Photo by [Franck V.](https://unsplash.com/photos/oIMXkEuiXpc)

The more data we have, the better performance we can achieve! It's easy with numerical data (see the lessons on Customer Churn and Anomaly Detection), but with texts it's a bit more complicated. We will see how to use word embeddings to do that.

First of all, let's go back to the spam classifier challenge of the 01-Processing-Text course.

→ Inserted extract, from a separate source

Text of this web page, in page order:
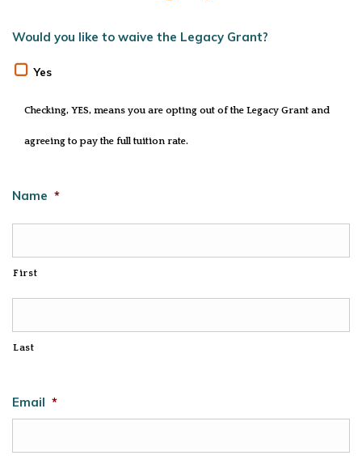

The aim is to improve your results of this exercice with text augmentation.

Remember, a spam classifier is a Machine Learning model that classifies texts (email or SMS) into two categories: spam (1) or ham (0).

To do that, we will reuse our knowledge: we will apply preprocessing and BOW or Tf-Idf on a dataset of texts.
Then we will use the logistic regression to predict to which class belong a new email/SMS, based on the BOW.

In [None]:
# TODO: Import NLTK and all the needed libraries

Load the dataset in *spam.csv* using pandas. Use the 'latin-1' encoding as loading option.

In [None]:
# TODO : load data

Explore the dataset and check the balance of labels.

In [None]:
# TODO : how many spams and how many hams ?

Only 747 spams for 4825 hams, the datasets is a quite **unbalanced**.

Before dealing with this problem, perform a classification using logistic regression and a BOW or Tf-Idf and compute the F1-score on the minority class (spam) with a classification report. 

> ⚠️ Hint : lemmatize your texts and set a random state for your classifier. 

In [None]:
# TODO : preprocessing

In [None]:
# TODO : preprocessing

In [None]:
# TODO : split data

In [None]:
# TODO : BOW or TFIDF

In [None]:
# TODO : logistic regression

In [None]:
# TODO : check the F1-score on the minority class

The results are good, but can we do better ? We can try to **make the dataset less unbalanced**. We need to create new spams ! The naive approach would be to duplicate the spams, but this may not work very well and may simply generate overfitting. 

Instead, **we will use the word embeddings to find synonyms**. With synonyms we can generate new spams without duplicating the texts, so it's a little smarter.

How can we find synonyms with words embeddings ? If you have two words whose embeddings have a very high cosine similarity, you can assume they're synonymous. 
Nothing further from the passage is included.